De ahí surge una de las ideas centrales de su obra: la suavidad no como alivio, sino como estrategia de supervivencia. Uno de los rasgos más reconocibles de su trabajo es el gesto repetitivo de pintar “pelito por pelito”, de ahí surge el término Fluffy. Las piezas pueden tomar meses y nunca se trabajan de forma aislada, ya que requieren de “un proceso lento, minucioso y profundamente entregado”. Lejos de ser solo una técnica, se trata de una forma de cuidado hacia la obra y hacia quien la recibirá. Vivas explica que hay pausas, momentos de contemplación y frustración. “Llegar a un lugar honesto implica tocar cosas que normalmente no quieres tocar”. Por eso, pintar no siempre es un espacio de calma, sino de confrontación.


En Chill Pills, —una de sus series— la artista introduce una contradicción deliberada: lo tierno convive con lo incómodo. Pastillas que aluden a la salud mental, un tema todavía silenciado en gran parte de Latinoamérica, se presentan de forma suave, casi juguetona, obligando al espectador a detenerse para repensar su relación con el dolor, la ansiedad y el cuidado emocional.
En cambio, con Fluffy Crowns, el foco se desplazó hacia el poder, el estatus y la autoridad. Las coronas aluden, tradicionalmente, a fortaleza o dominio, pero aquí aparecen cubiertas de suavidad, evidenciando su fragilidad. Su obra cuestiona esas certezas impuestas y las devuelve al espectador en forma de contradicción visual.
“Creemos que cuando llegamos al poder lo tenemos todo, pero eso puede desaparecer en un segundo”.

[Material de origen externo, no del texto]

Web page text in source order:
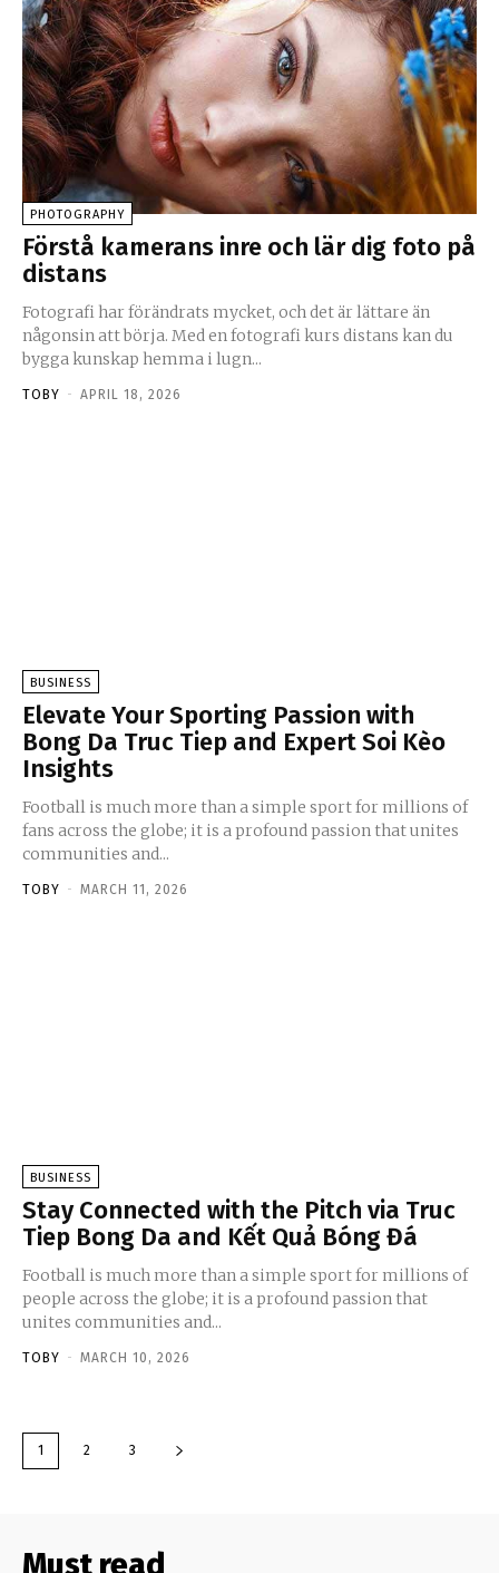
PHOTOGRAPHY
Förstå kamerans inre och lär dig foto på
distans
Fotografi har förändrats mycket, och det är lättare än
någonsin att börja. Med en fotografi kurs distans kan du
bygga kunskap hemma i lugn...
TOBY - APRIL 18, 2026
BUSINESS
Elevate Your Sporting Passion with
Bong Da Truc Tiep and Expert Soi Kèo
Insights
Football is much more than a simple sport for millions of
fans across the globe; it is a profound passion that unites
communities and...
TOBY - MARCH 11, 2026
BUSINESS
Stay Connected with the Pitch via Truc
Tiep Bong Da and Kết Quả Bóng Đá
Football is much more than a simple sport for millions of
people across the globe; it is a profound passion that
unites communities and...
TOBY - MARCH 10, 2026
1 2 3
Must read
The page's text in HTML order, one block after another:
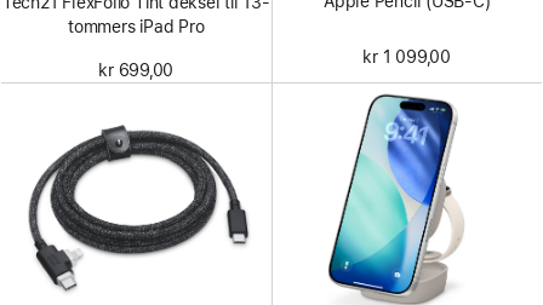
tommers iPad Pro
kr 699,00
kr 1 099,00
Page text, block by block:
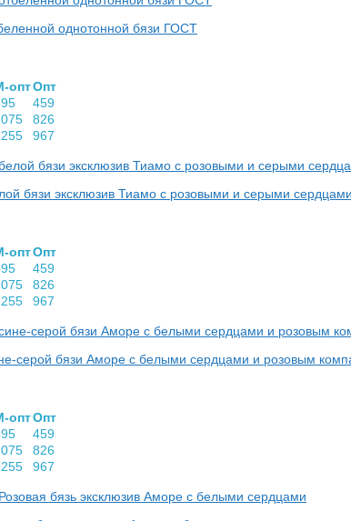
однотонной бязи ГОСТ
оптОпт
459
826
967
бязи эксклюзив Тиамо с розовыми и серыми
оптОпт
459
826
967
серой бязи Аморе с белыми сердцами и розовым
оптОпт
459
826
967
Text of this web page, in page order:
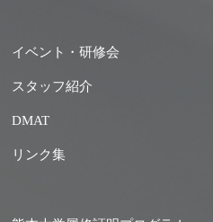
イベント・研修会
スタッフ紹介
DMAT
リンク集
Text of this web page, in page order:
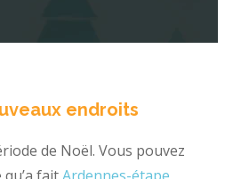
endroits
de Noël. Vous pouvez
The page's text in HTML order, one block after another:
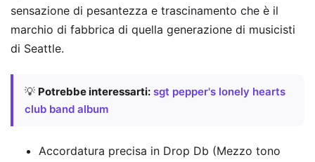
sensazione di pesantezza e trascinamento che è il
marchio di fabbrica di quella generazione di musicisti
di Seattle.
💡 Potrebbe interessarti: sgt pepper's lonely hearts
club band album
Accordatura precisa in Drop Db (Mezzo tono
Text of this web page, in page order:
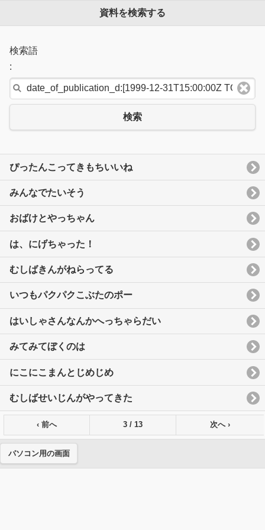
資料を検索する
検索語
:
検索
ぴったんこってきもちいいね
みんなでたいそう
おばけとやっちゃん
は、にげちゃった！
むしばきんがねらってる
いつもパクパクこぶたのポー
はいしゃさんなんかへっちゃらだい
みてみてぼくのは
にこにこまんとじめじめ
むしばせいじんがやってきた
‹ 前へ 3 / 13 次へ ›
パソコン用の画面
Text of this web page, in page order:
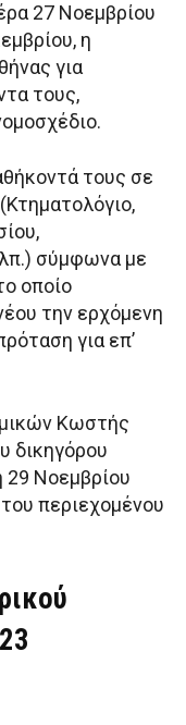
27 Νοεμβρίου
η
για
τους,
τους σε
σύμφωνα με
οποίο
την ερχόμενη
για επ’
Κωστής
δικηγόρου
29 Νοεμβρίου
περιεχομένου
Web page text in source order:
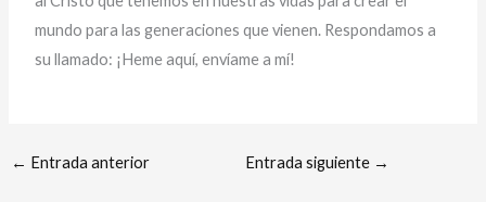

Tras la muerte de su padre, con quien mantenía un vínculo profundamente cercano, aparecen imágenes de barcos de papel flotando en el agua, que se mojan, pesan y se hunden. Así nació Beyond Softness, desde un lugar más vulnerable, con una tensión entre belleza y tristeza. “Si tuviera que definirme con una sola palabra, sería ‘creadora’”, dice a Harper’s BAZAAR Ecuador. La relación que mantiene hoy con su obra es —según ella— la más honesta que ha tenido en toda su vida. No hay discursos impuestos ni ornamentos innecesarios, solo un diálogo directo entre ella y el lienzo; y eso se siente cuando alguien observa su trabajo.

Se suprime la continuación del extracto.